PROBLEM DESCRIPTION ▸ What you give back must match the data character for character.

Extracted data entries
= Beginning of Section =

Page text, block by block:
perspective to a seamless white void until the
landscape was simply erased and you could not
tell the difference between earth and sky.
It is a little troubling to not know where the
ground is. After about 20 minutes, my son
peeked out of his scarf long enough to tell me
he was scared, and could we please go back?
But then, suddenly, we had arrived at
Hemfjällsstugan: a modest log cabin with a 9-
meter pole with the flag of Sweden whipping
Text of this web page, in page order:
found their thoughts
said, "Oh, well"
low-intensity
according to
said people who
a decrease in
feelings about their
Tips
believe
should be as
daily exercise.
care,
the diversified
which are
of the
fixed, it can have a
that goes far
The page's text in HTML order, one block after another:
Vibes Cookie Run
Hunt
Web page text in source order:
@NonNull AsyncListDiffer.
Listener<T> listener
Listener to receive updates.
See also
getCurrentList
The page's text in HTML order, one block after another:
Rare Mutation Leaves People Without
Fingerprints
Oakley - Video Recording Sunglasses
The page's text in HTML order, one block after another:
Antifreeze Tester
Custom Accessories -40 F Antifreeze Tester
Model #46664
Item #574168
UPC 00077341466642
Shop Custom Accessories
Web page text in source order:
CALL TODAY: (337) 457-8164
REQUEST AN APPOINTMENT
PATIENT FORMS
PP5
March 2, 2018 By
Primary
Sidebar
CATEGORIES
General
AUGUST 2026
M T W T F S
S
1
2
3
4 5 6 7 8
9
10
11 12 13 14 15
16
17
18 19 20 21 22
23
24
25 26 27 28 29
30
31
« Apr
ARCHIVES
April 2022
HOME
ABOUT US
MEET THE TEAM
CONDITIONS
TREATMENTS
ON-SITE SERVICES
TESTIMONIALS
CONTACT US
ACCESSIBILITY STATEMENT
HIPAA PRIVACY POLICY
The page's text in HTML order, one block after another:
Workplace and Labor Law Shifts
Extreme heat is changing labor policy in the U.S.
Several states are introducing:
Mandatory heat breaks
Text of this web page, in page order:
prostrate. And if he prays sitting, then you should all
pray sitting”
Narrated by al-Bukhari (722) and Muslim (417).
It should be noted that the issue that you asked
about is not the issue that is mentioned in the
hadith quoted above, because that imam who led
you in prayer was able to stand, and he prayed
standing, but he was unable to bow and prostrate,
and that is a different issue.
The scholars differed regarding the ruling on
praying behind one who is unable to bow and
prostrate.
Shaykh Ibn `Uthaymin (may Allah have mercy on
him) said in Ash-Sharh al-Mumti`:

= End of Section =

FINISHED TASK ▸
Page text, block by block:
perspective to a seamless white void until the
landscape was simply erased and you could not
tell the difference between earth and sky.
It is a little troubling to not know where the
ground is. After about 20 minutes, my son
peeked out of his scarf long enough to tell me
he was scared, and could we please go back?
But then, suddenly, we had arrived at
Hemfjällsstugan: a modest log cabin with a 9-
meter pole with the flag of Sweden whipping
Text of this web page, in page order:
found their thoughts
said, "Oh, well"
low-intensity
according to
said people who
a decrease in
feelings about their
Tips
believe
should be as
daily exercise.
care,
the diversified
which are
of the
fixed, it can have a
that goes far
The page's text in HTML order, one block after another:
Vibes Cookie Run
Hunt
Web page text in source order:
@NonNull AsyncListDiffer.
Listener<T> listener
Listener to receive updates.
See also
getCurrentList
The page's text in HTML order, one block after another:
Rare Mutation Leaves People Without
Fingerprints
Oakley - Video Recording Sunglasses
The page's text in HTML order, one block after another:
Antifreeze Tester
Custom Accessories -40 F Antifreeze Tester
Model #46664
Item #574168
UPC 00077341466642
Shop Custom Accessories
Web page text in source order:
CALL TODAY: (337) 457-8164
REQUEST AN APPOINTMENT
PATIENT FORMS
PP5
March 2, 2018 By
Primary
Sidebar
CATEGORIES
General
AUGUST 2026
M T W T F S
S
1
2
3
4 5 6 7 8
9
10
11 12 13 14 15
16
17
18 19 20 21 22
23
24
25 26 27 28 29
30
31
« Apr
ARCHIVES
April 2022
HOME
ABOUT US
MEET THE TEAM
CONDITIONS
TREATMENTS
ON-SITE SERVICES
TESTIMONIALS
CONTACT US
ACCESSIBILITY STATEMENT
HIPAA PRIVACY POLICY
The page's text in HTML order, one block after another:
Workplace and Labor Law Shifts
Extreme heat is changing labor policy in the U.S.
Several states are introducing:
Mandatory heat breaks
Text of this web page, in page order:
prostrate. And if he prays sitting, then you should all
pray sitting”
Narrated by al-Bukhari (722) and Muslim (417).
It should be noted that the issue that you asked
about is not the issue that is mentioned in the
hadith quoted above, because that imam who led
you in prayer was able to stand, and he prayed
standing, but he was unable to bow and prostrate,
and that is a different issue.
The scholars differed regarding the ruling on
praying behind one who is unable to bow and
prostrate.
Shaykh Ibn `Uthaymin (may Allah have mercy on
him) said in Ash-Sharh al-Mumti`:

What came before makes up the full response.